Mediation, a form of alternative dispute resolution, is often overlooked and underused in Gibraltar as a method of resolving issues between parties, with many people instead remaining focused on seeking the court’s assistance to settle their disputes. This is perhaps with the slight exception of employment cases, where parties are required to attempt mediation as part of the grievance process.
Litigation has its benefits and may be, in some instances, the only suitable and sensible route forward. However, litigation is not panacea – it has its flaws and limitations. As many may know from first-hand experience, litigation can be costly, time-consuming and, given its adversarial nature, the process can often lead to deeper rifts developing between the parties and their respective positions becoming further entrenched, which is largely unconducive to maintaining future relationships – whether personal or commercial. Further, there is also the emotional stress and anxiety that often comes with preparing for trial and giving evidence.
For those that may not be familiar with mediation, it is a process whereby a neutral third party – the mediator – facilitates a negotiation between the respective parties (the mediatees). It is voluntary, confidential and informal. This means that the parties are at the driving wheel in mediation: they are choosing to attend the sessions and are choosing to try to work towards a collaborative solution, not a compromise where both sides end up feeling hard done by. Mediation therefore has the potential to empower mediatees, as it gives them agency over their dispute, including the power to decide between themselves (with the assistance of the mediator) how they resolve their issues and how to structure their relationship going forward.
In addition, rather than having a lawyer arguing their case, mediatees put forward their own views, wants, needs and wishes, as well as their frustrations, which can be cathartic in itself and, should the mediation be successful and an agreed outcome reached, the decision will have been made by the parties, not decided for them by a judge. As a very experienced mediator recently told me, Gibraltar is indeed a nation of communicators, and mediation thereby lends itself well to the Gibraltarian spirit of discussing and debating matters. It is a shame, therefore, that mediation is not more widely used on the Rock.
Unlike court, where most hearings are public, mediation is conducted in private: whatever is discussed between the mediator and mediatee in the individual sessions is kept confidential and whatever the parties discuss in joint sessions remains between those four walls (with certain exceptions largely based upon the welfare of the mediatees and others). For many the court process is daunting and beset with unfamiliar rules and countless deadlines. Mediation on the other hand is informal, it follows a staged process but, as stated above, it is driven by those partaking. The more effort the parties put in, the better outcome they are likely to get.
Mediation is also future-focussed, with the mediator helping the parties to shift the spotlight away from the past and to understand their respective interests and needs (i.e., why they need a particular outcome and the underlying root of their motivations), rather than their positions. Parties’ positions are often incompatible and exacerbated by bias. For example, each party may demand an apology whilst refusing to accept responsibility for their own actions or one party may insist on receiving a certain amount of compensation, which the other party cannot realistically afford to pay. By moving away from positions to focus on interests and needs, mediation can help the parties to reach a workable long-term solution for the future. As disputes often arise between individuals that have some sort of ongoing relationship, such as family members, employers and employees, landlords and tenants, and suppliers and consumers of goods and services, it makes sense to try to find a solution that works best for the parties and helps to maintain their relationships going forward.

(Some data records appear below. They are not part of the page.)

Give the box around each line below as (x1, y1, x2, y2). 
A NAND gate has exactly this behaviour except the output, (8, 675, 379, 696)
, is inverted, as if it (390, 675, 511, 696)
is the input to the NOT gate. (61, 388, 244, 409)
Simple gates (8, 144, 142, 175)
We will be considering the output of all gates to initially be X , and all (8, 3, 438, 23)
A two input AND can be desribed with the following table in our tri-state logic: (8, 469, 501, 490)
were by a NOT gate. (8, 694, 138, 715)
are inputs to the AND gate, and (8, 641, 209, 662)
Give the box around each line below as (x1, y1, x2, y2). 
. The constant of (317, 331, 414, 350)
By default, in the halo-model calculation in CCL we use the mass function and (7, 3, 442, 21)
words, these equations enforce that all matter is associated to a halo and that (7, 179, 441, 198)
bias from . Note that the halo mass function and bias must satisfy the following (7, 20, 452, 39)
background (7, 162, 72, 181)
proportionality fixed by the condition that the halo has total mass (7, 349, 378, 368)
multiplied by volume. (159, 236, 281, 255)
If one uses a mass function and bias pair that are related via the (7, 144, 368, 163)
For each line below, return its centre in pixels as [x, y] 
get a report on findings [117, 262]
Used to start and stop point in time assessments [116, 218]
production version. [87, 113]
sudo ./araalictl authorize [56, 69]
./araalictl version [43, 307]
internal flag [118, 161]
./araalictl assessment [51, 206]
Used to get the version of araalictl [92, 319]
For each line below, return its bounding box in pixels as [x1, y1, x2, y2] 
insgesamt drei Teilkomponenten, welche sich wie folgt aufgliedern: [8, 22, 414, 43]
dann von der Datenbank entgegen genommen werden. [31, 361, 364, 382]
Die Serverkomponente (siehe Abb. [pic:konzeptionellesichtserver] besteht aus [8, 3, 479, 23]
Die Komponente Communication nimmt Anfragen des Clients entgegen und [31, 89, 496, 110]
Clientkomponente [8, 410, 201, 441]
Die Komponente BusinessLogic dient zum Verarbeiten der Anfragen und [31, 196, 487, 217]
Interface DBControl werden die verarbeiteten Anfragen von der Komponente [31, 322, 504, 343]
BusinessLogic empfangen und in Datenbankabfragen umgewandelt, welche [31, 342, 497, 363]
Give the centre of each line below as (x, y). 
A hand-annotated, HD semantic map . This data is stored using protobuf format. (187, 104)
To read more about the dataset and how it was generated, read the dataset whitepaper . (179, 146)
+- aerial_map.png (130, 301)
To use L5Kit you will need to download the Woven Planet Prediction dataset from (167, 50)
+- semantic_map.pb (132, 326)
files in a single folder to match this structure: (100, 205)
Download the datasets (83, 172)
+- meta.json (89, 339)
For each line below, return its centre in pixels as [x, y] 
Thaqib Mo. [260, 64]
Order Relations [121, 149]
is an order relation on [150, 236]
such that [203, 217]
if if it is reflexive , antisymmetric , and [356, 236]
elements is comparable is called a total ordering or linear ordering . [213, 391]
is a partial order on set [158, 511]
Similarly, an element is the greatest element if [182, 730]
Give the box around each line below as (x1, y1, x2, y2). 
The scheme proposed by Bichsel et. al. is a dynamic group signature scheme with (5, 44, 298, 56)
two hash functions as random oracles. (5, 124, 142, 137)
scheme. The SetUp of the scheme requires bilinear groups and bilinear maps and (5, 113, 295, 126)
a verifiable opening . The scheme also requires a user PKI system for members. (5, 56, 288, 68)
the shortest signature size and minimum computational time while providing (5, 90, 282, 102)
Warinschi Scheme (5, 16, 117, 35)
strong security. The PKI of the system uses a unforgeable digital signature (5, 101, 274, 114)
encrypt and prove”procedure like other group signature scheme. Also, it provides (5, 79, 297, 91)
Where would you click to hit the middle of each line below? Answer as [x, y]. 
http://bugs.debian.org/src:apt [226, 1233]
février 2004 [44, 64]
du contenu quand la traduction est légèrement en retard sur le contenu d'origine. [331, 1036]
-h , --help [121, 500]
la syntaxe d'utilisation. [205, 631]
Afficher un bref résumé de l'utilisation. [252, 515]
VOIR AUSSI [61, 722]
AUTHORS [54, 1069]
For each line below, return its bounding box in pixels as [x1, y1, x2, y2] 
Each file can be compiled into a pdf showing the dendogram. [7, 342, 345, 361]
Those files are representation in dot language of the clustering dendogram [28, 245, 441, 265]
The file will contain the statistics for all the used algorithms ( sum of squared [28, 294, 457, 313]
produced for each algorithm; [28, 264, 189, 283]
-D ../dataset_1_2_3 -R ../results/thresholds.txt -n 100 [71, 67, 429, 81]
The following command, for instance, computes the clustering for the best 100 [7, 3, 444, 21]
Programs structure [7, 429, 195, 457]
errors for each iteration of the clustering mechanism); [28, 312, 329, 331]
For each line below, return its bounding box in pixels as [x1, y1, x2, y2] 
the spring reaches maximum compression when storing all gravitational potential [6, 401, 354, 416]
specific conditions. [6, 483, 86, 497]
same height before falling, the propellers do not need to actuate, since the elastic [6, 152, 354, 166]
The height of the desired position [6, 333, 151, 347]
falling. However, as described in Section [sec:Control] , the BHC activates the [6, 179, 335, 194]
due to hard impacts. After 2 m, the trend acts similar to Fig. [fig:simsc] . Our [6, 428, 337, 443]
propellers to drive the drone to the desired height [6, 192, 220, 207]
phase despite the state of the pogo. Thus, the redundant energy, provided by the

It is often the case that mediation provides a quicker and more cost-effective method for resolving disputes than litigation (and other forms of alternative dispute resolution, such as arbitration, for that matter). This is particularly the case at present where the courts are facing a significant backlog of cases as a result of Covid-19. Court diaries aside, as a general rule, it is often better to deal with issues head on, nipping them in the bud before they worsen to minimise further misunderstandings arising and resentment brewing. The cost benefits of mediation should also not be overlooked: litigation can often cost tens of thousands of pounds and take months, if not years to conclude. Whereas mediation is largely a much cheaper and quicker process.
As with litigation, mediation is not a silver bullet. It has its limitations and is not suitable for all matters. For example, where there is a significant imbalance of power between the parties or where one or both mediatees are not willing to actively participate in the process. The mediator has no power to compel a party to engage nor to ensure that a solution is reached. Nevertheless, mediation is a form of dispute resolution that parties in conflict should more readily consider, not just for the potential cost and time-saving advantages, but for the wider opportunity mediation affords to help maintain relationships and to obtain a win-win solution for both parties.